I would like the lines below, from the one with "Tips for Cleaning" through the one with "Analog/Power Specialist at", copied exactly and without any pictures.

=== Stored items ===
▼

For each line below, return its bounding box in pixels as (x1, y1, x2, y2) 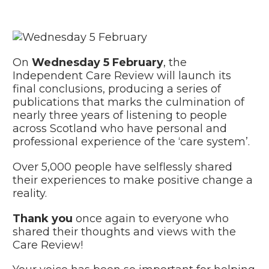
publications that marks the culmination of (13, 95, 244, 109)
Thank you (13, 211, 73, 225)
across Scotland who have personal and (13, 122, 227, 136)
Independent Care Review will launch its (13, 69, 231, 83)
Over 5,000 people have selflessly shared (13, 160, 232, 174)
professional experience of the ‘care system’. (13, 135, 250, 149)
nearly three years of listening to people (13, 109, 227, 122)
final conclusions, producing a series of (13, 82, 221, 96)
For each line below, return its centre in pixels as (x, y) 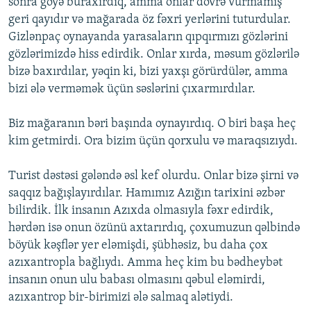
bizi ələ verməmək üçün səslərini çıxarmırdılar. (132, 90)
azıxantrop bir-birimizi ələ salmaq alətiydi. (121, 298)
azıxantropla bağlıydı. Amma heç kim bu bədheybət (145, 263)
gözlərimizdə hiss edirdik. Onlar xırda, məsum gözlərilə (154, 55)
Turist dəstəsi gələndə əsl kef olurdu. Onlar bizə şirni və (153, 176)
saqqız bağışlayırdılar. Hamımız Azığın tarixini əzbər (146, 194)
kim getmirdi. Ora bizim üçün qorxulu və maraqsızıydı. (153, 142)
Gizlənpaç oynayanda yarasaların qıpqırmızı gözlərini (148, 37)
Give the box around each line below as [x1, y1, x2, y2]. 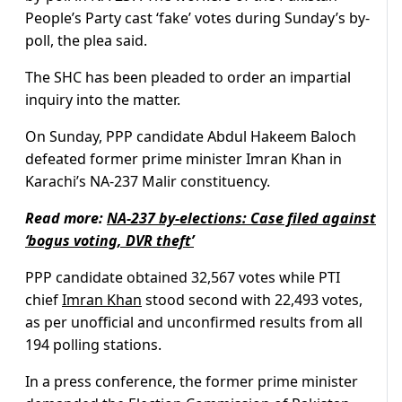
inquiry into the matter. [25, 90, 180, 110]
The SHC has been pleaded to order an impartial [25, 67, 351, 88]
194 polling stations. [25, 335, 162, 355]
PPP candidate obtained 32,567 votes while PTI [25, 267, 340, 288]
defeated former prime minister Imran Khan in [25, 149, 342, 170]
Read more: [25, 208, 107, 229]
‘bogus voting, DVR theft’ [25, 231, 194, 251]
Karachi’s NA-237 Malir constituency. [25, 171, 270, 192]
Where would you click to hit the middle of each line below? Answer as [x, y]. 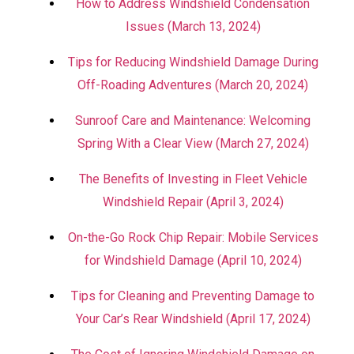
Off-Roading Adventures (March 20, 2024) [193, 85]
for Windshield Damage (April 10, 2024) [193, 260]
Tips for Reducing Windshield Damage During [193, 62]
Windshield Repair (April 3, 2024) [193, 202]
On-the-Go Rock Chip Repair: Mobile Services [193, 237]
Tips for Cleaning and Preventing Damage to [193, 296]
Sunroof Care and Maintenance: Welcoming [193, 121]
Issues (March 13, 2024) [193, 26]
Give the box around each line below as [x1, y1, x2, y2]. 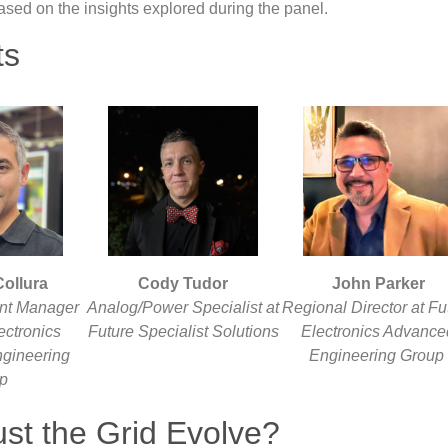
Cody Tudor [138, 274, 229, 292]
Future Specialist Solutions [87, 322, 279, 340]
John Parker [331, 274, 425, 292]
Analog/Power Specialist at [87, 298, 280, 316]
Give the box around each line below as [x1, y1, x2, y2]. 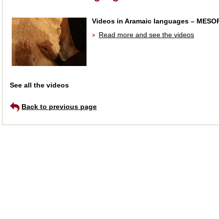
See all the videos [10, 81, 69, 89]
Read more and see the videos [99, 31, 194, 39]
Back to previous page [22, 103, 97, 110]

▲

=== WRITTEN SOLUTION ===
Tips for Cleaning and Preventing Damage to [193, 296]
Sunroof Care and Maintenance: Welcoming [193, 121]
Issues (March 13, 2024) [193, 26]
Give the box around each line below as [x1, y1, x2, y2]. 
Cody Tudor [138, 274, 229, 292]
Future Specialist Solutions [87, 322, 279, 340]
John Parker [331, 274, 425, 292]
Analog/Power Specialist at [87, 298, 280, 316]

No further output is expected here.